MATERIAL PROVIDED:
((
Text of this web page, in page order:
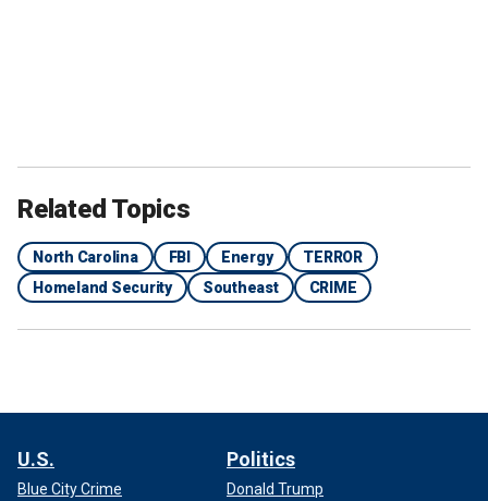
Related Topics
North Carolina FBI Energy
TERROR
Homeland Security
Southeast CRIME
U.S.
Blue City Crime
Politics
Donald Trump
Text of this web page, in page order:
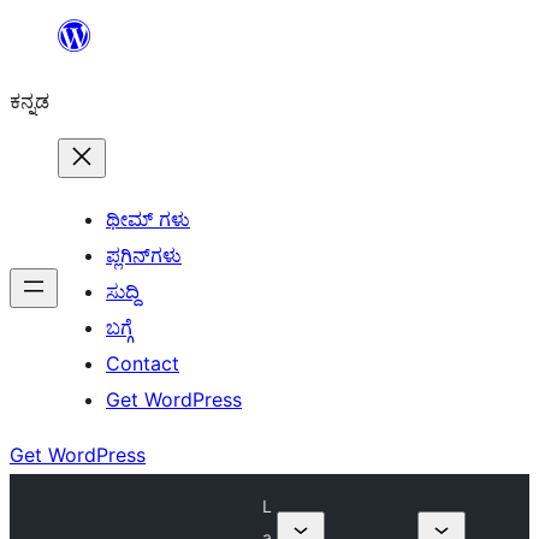
ವಿಷಯಕ್ಕೆ
ಕನ್ನಡ
ಥೀಮ್ ಗಳು
ಪ್ಲಗಿನ್‌ಗಳು
ಸುದ್ದಿ
ಬಗ್ಗೆ
Contact
Get WordPress
Get WordPress
L
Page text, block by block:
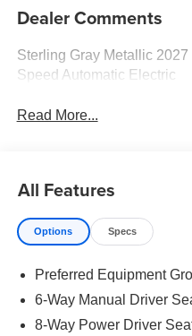
Dealer Comments
Sterling Gray Metallic
Speed Automatic Electric
Read More...
All Features
Options Specs
Preferred Equipment
6-Way Manual Driver
8-Way Power Driver
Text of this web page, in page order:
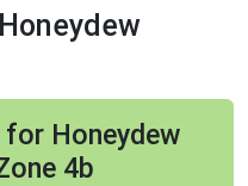
for Honeydew
4b
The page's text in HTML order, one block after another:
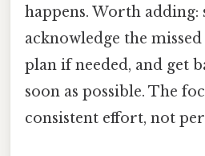
happens. Worth adding:
acknowledge the
plan if needed, and get
soon as possible. The
consistent effort, not
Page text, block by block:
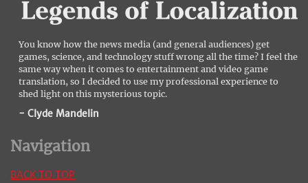
You know how the news media (and general audiences) get
games, science, and technology stuff wrong all the time? I feel the
same way when it comes to entertainment and video game
translation, so I decided to use my professional experience to
shed light on this mysterious topic.
- Clyde Mandelin
Navigation
BACK TO TOP
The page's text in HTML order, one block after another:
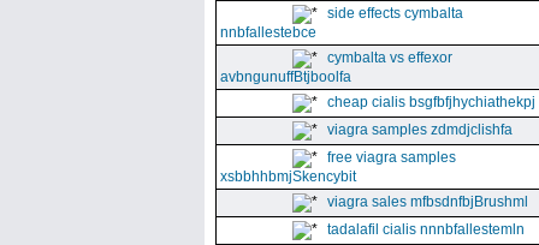
side effects cymbalta
nnbfallestebce
cymbalta vs effexor
avbngunuffBtjboolfa
cheap cialis bsgfbfjhychiathekpj
viagra samples zdmdjclishfa
free viagra samples
xsbbhhbmjSkencybit
viagra sales mfbsdnfbjBrushml
tadalafil cialis nnnbfallestemln
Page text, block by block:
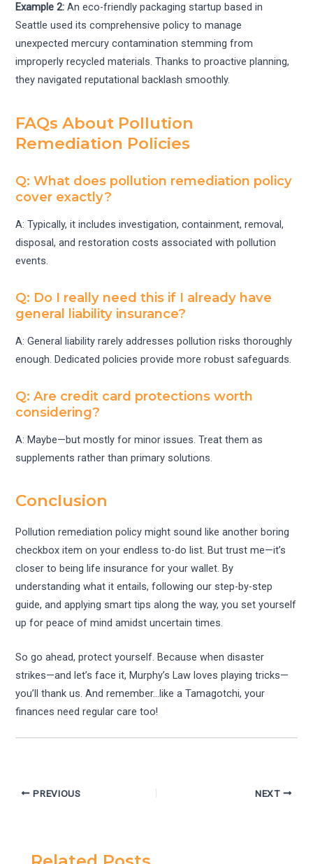
Example 2: An eco-friendly packaging startup based in
Seattle used its comprehensive policy to manage
unexpected mercury contamination stemming from
improperly recycled materials. Thanks to proactive planning,
they navigated reputational backlash smoothly.
FAQs About Pollution
Remediation Policies
Q: What does pollution remediation policy
cover exactly?
A: Typically, it includes investigation, containment, removal,
disposal, and restoration costs associated with pollution
events.
Q: Do I really need this if I already have
general liability insurance?
A: General liability rarely addresses pollution risks thoroughly
enough. Dedicated policies provide more robust safeguards.
Q: Are credit card protections worth
considering?
A: Maybe—but mostly for minor issues. Treat them as
supplements rather than primary solutions.
Conclusion
Pollution remediation policy might sound like another boring
checkbox item on your endless to-do list. But trust me—it’s
closer to being life insurance for your wallet. By
understanding what it entails, following our step-by-step
guide, and applying smart tips along the way, you set yourself
up for peace of mind amidst uncertain times.
So go ahead, protect yourself. Because when disaster
strikes—and let’s face it, Murphy’s Law loves playing tricks—
you’ll thank us. And remember…like a Tamagotchi, your
finances need regular care too!
PREVIOUS NEXT
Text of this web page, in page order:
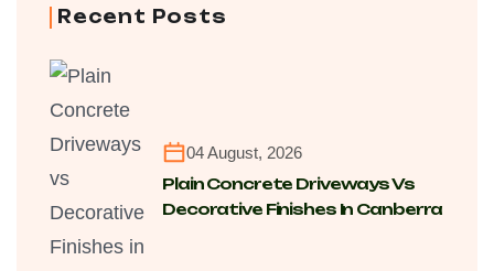
Recent Posts
04 August, 2026
Plain Concrete Driveways Vs
Decorative Finishes In Canberra
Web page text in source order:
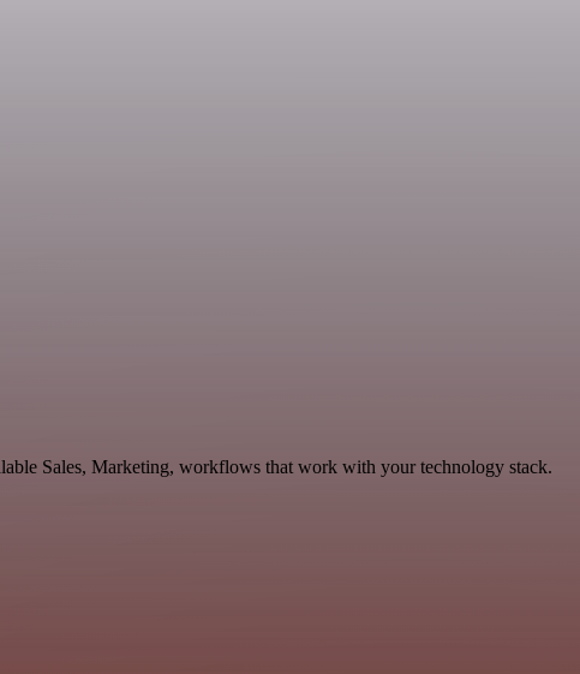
))
WHAT THE TASK REQUIRES: With the pictures dropped, write out all of the entries word for word.

REPLY TO THE EXERCISE:
Text of this web page, in page order:
Related Topics
North Carolina FBI Energy
TERROR
Homeland Security
Southeast CRIME
U.S.
Blue City Crime
Politics
Donald Trump
Text of this web page, in page order:
ವಿಷಯಕ್ಕೆ
ಕನ್ನಡ
ಥೀಮ್ ಗಳು
ಪ್ಲಗಿನ್‌ಗಳು
ಸುದ್ದಿ
ಬಗ್ಗೆ
Contact
Get WordPress
Get WordPress
L
Page text, block by block:
Dealer Comments
Sterling Gray Metallic
Speed Automatic Electric
Read More...
All Features
Options Specs
Preferred Equipment
6-Way Manual Driver
8-Way Power Driver
Text of this web page, in page order:
for Honeydew
4b
The page's text in HTML order, one block after another:
happens. Worth adding:
acknowledge the
plan if needed, and get
soon as possible. The
consistent effort, not
Page text, block by block:
You know how the news media (and general audiences) get
games, science, and technology stuff wrong all the time? I feel the
same way when it comes to entertainment and video game
translation, so I decided to use my professional experience to
shed light on this mysterious topic.
- Clyde Mandelin
Navigation
BACK TO TOP
The page's text in HTML order, one block after another:
side effects cymbalta
nnbfallestebce
cymbalta vs effexor
avbngunuffBtjboolfa
cheap cialis bsgfbfjhychiathekpj
viagra samples zdmdjclishfa
free viagra samples
xsbbhhbmjSkencybit
viagra sales mfbsdnfbjBrushml
tadalafil cialis nnnbfallestemln
Page text, block by block:
Example 2: An eco-friendly packaging startup based in
Seattle used its comprehensive policy to manage
unexpected mercury contamination stemming from
improperly recycled materials. Thanks to proactive planning,
they navigated reputational backlash smoothly.
FAQs About Pollution
Remediation Policies
Q: What does pollution remediation policy
cover exactly?
A: Typically, it includes investigation, containment, removal,
disposal, and restoration costs associated with pollution
events.
Q: Do I really need this if I already have
general liability insurance?
A: General liability rarely addresses pollution risks thoroughly
enough. Dedicated policies provide more robust safeguards.
Q: Are credit card protections worth
considering?
A: Maybe—but mostly for minor issues. Treat them as
supplements rather than primary solutions.
Conclusion
Pollution remediation policy might sound like another boring
checkbox item on your endless to-do list. But trust me—it’s
closer to being life insurance for your wallet. By
understanding what it entails, following our step-by-step
guide, and applying smart tips along the way, you set yourself
up for peace of mind amidst uncertain times.
So go ahead, protect yourself. Because when disaster
strikes—and let’s face it, Murphy’s Law loves playing tricks—
you’ll thank us. And remember…like a Tamagotchi, your
finances need regular care too!
PREVIOUS NEXT
Text of this web page, in page order:
Recent Posts
04 August, 2026
Plain Concrete Driveways Vs
Decorative Finishes In Canberra
Web page text in source order:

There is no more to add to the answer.